В доме было все так же пусто и мрачно, и слуга Фассбендера как никогда вписывался в такой интерьер, словно он всегда был частью этого холодного темного дома. Без Майкла здесь совсем не хотелось находиться.
— Да, господин, — с поклоном сказал Рэнфилд и поднял на Джеймса свои бледные глаза, оскалившись жуткой улыбкой, совсем не похожей на теплую, пусть и хищную ухмылку Фассбенера. — У хозяина дела в городе, и он покинул дом.
— Но… Он не говорил мне об этом, — Джеймс чувствовал, как жгучая обида сдавливает горло и хочется кричать, чтобы избавится от этого омерзительного чувства.
— Возможно, хозяин счел, что это не столь важно. Он вернется к закату, и, смею Вас заверить, он бы не покинул города, не сообщив Вам об этом, — последнее слуга сказал с каким-то странным холодным презрением, которое он пытался скрыть за вежливым тоном. — Вы дороги ему.
— Тогда я хотел бы увидеться с ним, — не терял надежды Джеймс, ведь возвращаться к Мэри-Энн было последним из его желаний сейчас. Лучше продрогнуть на улице или отсидеться в пабе, дожидаясь Майкла. Да даже провести день здесь в компании странного Рэнфилда было бы лучше, чем вернуться в дом за борделем.
— С закатом господин должен вернуться, и я уверен, что он будет рад посвятить все свое время только Вам, — и снова этот странный тон со скрытым недовольством. Джеймс тихо фыркнул, а затем улыбнулся внезапной мысли. Он порывисто подошел к столику в прихожей, на котором лежал блокнот в дорогом кожаном переплете и простой карандаш, и, торопливо записав адрес, вырвал страницу.
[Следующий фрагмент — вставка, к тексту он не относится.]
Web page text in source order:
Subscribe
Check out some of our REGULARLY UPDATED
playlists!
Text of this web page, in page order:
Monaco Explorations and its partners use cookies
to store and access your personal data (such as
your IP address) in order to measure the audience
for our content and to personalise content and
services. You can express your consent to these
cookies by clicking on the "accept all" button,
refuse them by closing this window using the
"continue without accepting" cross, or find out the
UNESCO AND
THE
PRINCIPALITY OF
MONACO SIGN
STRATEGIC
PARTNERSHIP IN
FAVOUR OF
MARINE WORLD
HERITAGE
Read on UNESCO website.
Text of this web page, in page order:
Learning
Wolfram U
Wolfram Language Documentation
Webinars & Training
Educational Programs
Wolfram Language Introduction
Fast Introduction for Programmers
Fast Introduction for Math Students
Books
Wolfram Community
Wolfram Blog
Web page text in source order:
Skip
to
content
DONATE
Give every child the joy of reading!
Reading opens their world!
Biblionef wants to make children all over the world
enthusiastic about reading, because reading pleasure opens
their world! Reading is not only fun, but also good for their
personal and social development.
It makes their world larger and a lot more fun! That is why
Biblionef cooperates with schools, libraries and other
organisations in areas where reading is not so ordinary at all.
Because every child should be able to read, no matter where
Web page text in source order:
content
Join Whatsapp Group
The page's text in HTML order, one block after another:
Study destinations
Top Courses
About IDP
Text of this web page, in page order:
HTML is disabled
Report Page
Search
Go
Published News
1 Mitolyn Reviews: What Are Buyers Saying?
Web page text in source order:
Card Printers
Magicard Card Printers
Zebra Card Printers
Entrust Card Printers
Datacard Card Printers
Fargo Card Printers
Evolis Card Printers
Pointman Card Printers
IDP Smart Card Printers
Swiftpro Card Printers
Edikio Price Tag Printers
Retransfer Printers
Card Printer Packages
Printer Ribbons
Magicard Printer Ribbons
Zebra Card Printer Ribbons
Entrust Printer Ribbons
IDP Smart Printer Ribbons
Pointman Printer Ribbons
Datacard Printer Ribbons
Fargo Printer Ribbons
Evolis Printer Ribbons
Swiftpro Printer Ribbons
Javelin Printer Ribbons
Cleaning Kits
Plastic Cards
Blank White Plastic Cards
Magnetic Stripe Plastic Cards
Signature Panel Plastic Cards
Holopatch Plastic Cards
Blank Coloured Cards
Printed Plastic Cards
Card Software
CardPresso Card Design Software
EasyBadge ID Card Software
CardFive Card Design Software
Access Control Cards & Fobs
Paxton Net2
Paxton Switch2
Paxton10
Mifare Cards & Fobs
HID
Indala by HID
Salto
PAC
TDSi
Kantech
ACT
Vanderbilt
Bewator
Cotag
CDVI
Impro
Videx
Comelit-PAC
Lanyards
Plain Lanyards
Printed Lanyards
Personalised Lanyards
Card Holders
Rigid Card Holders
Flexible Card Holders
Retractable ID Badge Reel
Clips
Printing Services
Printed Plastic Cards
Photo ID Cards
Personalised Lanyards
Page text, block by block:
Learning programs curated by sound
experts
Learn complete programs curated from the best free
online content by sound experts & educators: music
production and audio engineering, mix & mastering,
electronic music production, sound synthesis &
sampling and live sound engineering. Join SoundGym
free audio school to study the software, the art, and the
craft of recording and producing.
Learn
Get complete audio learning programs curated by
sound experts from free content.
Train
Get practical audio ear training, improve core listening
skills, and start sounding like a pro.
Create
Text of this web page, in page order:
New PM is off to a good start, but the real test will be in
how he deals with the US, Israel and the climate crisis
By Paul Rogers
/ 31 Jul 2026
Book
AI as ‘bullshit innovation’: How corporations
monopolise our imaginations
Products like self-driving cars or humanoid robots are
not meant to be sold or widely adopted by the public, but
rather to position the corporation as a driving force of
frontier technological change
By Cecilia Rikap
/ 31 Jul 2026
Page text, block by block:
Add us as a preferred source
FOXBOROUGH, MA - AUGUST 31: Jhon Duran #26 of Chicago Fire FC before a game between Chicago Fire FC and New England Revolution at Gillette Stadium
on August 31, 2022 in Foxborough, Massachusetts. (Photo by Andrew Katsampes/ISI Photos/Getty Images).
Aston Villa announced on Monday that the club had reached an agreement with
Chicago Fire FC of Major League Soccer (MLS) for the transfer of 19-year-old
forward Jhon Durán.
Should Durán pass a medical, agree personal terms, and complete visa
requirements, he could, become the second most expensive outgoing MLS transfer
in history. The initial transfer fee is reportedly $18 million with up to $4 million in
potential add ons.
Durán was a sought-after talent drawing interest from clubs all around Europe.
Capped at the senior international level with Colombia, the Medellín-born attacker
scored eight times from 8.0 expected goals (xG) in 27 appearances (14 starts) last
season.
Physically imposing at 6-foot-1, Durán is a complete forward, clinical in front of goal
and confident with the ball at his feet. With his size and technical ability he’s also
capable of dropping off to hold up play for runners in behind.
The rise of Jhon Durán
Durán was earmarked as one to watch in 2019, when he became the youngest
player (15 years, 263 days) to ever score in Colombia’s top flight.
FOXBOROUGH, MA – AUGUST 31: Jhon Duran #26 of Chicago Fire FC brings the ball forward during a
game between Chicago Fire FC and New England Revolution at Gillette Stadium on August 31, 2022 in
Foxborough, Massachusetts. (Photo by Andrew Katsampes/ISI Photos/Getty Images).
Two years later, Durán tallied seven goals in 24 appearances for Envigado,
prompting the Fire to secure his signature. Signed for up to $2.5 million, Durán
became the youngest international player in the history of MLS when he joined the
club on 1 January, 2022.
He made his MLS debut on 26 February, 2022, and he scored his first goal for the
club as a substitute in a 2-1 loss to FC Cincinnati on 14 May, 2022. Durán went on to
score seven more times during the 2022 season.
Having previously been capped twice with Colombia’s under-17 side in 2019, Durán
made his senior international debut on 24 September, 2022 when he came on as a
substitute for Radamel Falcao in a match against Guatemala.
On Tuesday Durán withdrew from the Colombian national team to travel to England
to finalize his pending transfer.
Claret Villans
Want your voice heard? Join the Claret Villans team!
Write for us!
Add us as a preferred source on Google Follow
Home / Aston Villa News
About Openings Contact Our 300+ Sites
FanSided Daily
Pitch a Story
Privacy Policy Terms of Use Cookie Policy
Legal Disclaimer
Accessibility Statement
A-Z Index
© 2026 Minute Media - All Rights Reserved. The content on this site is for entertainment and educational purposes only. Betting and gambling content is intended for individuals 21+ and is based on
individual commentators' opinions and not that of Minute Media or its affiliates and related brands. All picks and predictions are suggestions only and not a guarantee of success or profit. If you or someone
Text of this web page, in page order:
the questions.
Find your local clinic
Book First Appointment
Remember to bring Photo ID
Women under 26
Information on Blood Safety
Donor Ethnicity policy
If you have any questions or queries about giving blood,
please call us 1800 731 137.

— Вы что-то решили, юный господин?
— Да, Рэнфилд, — улыбнулся Джеймс и передал альбиносу записку. — Отдай это Майклу и скажи, что я жду его там. В этом доме без него мне делать нечего, — и, дождавшись обещания Рэнфилда обязательно исполнить просьбу, Джеймс вышел из дома и уже намного бодрее пошел по улице, надеясь, что хотя бы завершение этого дня сможет доставить ему удовольствие и разогнать тревожность.
***
Темнота окутывала этот и без того невзрачный мир. Вокруг один за другим загорались золотистые огни ночных фонарей, но их свет едва касался земли, тускнел и умирал в густом покрывале молочного тумана. Чужая кровь струилась по телу. Наконец-то ее было достаточно много, чтобы ощутить жизнь сполна. Жизни глупой женщины — всей ее крови — и отдыха ему хватит на то, чтобы целую ночь чувствовать себя горячим и живым, и даже мертвое сердце сможет биться снова. Забытое приятное чувство собственной жизни — один день ценою в чью-то душу.